L’idée est de donner un nouveau souffle aux textes des lauréats du plus prestigieux des prix journalistiques français : le prix Albert Londres, en s’appuyant sur une création originale et contemporaine en bande dessinée. Dixit le dossier de presse. Et pour inaugurer ces albums « Albert Londres » la figure tutélaire d’Henri de Turenne semblait s’imposer. Lui qui remporta le prix éponyme pour sa couverture de la guerre de Corée, entre juillet 1950 et mars 1951 pour le Figaro. Voici donc le 1er opus d’une série déjà bien esquissée (1).
Pour Henri de Turenne Sur le front de Corée, sa veuve a donné accès à Stéphane Marchetti aux mémoires de son époux encore inédits. Ils lui ont permis de contextualiser les scènes avec précision et de donner accès aux préparatifs des reportages, le making off en quelque sorte, qui est très peu abordé d’habitude.
L’album est un savant mélange de scènes d’action, comme celle qui inaugure « in medias res » l’ouvrage, dans le noir total de la pleine nuit et qui prend le lecteur à froid.

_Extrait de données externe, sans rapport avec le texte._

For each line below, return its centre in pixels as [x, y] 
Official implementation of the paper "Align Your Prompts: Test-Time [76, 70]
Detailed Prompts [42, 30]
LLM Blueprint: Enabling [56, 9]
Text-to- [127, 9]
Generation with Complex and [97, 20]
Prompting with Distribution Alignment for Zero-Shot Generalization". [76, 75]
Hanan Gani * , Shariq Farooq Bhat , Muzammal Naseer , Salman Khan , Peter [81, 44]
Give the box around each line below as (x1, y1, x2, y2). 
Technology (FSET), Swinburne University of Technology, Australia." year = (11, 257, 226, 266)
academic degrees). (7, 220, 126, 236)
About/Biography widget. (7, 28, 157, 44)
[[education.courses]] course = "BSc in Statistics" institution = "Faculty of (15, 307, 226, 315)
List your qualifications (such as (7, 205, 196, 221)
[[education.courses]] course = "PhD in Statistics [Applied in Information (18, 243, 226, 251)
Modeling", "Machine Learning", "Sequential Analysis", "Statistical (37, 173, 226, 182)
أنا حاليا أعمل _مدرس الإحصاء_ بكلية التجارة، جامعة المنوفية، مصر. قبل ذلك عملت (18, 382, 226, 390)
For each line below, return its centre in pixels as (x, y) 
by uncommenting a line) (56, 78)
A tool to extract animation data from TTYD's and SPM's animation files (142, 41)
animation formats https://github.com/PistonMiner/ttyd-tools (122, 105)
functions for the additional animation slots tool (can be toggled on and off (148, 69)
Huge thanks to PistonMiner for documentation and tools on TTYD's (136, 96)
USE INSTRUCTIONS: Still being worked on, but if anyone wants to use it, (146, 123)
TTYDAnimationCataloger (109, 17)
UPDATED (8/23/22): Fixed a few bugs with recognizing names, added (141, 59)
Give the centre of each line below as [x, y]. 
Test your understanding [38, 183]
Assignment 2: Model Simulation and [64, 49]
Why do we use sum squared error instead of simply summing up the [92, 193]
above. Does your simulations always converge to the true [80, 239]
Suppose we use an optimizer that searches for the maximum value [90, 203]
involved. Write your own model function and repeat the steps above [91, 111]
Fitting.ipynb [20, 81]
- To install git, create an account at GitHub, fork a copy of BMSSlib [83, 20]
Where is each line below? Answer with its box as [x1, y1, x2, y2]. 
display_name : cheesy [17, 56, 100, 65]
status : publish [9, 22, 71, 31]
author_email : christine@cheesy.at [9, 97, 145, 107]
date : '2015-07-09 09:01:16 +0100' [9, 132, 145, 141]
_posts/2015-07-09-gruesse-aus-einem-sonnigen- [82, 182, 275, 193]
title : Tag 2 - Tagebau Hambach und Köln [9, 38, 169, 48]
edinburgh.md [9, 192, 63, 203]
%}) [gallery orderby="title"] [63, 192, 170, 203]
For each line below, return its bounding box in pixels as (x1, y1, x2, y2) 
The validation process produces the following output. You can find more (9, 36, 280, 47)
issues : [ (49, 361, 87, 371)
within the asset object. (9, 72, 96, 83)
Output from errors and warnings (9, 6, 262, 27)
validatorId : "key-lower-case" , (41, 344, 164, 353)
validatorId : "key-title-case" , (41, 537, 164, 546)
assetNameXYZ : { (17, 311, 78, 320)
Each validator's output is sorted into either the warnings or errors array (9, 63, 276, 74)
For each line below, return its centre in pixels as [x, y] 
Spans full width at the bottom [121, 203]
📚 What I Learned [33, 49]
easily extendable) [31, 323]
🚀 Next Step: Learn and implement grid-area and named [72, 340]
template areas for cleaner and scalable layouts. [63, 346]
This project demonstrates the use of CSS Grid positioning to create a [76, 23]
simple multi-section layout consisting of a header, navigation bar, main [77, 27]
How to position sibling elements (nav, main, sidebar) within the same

Ainsi que toutes celles qui montrent la confrontation avec les soldats nord-coréens mais aussi celles qui mettent en scène la saleté de la guerre avec la boue, les poux, la poussière et le froid.
Et puis tout le métier de reporter de guerre est bien campé : la rédaction des articles, leur envoi au bureau de l’AFP de Tokyo avec la très professionnelle et efficace secrétaire Yoshi Takata qui invitera bientôt Henri et son compagnon d’arme Philippe Daudy chez elle. Les difficultés logistiques inhérentes sont aussi bien montrées ainsi que la déontologie et la solitude de chacun. Henri de Turenne, témoin d’exécutions sanglantes décide de ne pas écrire sur ces horreurs, cela l’aurait rendu complice. Son confrère américain « tient son histoire » qui fera la une du New York Times et remportera le prix du meilleur article de l’année.
Mais il y a aussi des scènes beaucoup plus légères dans l’album. Comme durant ce séjour de quelques jours de repos à Tokyo. Son autre compagnon d’arme Jean-Marie de Prémonville est pris pour Jean Marais, « grande vedette française au Japon » à l’époque ! Sa mort, quelques mois plus tard, au milieu d’une patrouille de Rangers, raflée au sommet d’une colline par une rafale de mitrailleuse, illustre, cependant, le lourd tribut payé par les journalistes de guerre.
Le dessin de Rafael Ortiz mis en couleur par Hiroyuki Ooshima est très réaliste et efficace. Il donne à voir la violence de la guerre sur les visages, sur les décors.
Une très bonne entrée en matière sur le métier de journaliste et plus précisément sur celui de correspondant de guerre qui en est le plus dangereux aspect.
Camille DOUZELET et Pierrick SAUZON
(1) Quatre autres albums sont actuellement en cours de réalisation dont un de Doan Bui et Damien Roudeau : Les fantômes du fleuve. Nous en reparlerons…
Henri de Turenne Sur le front de Corée : dessin d’Ortiz et scénario de Marchetti, 120 pages, 26 euros, collection Aire Libre, éd. Dupuis.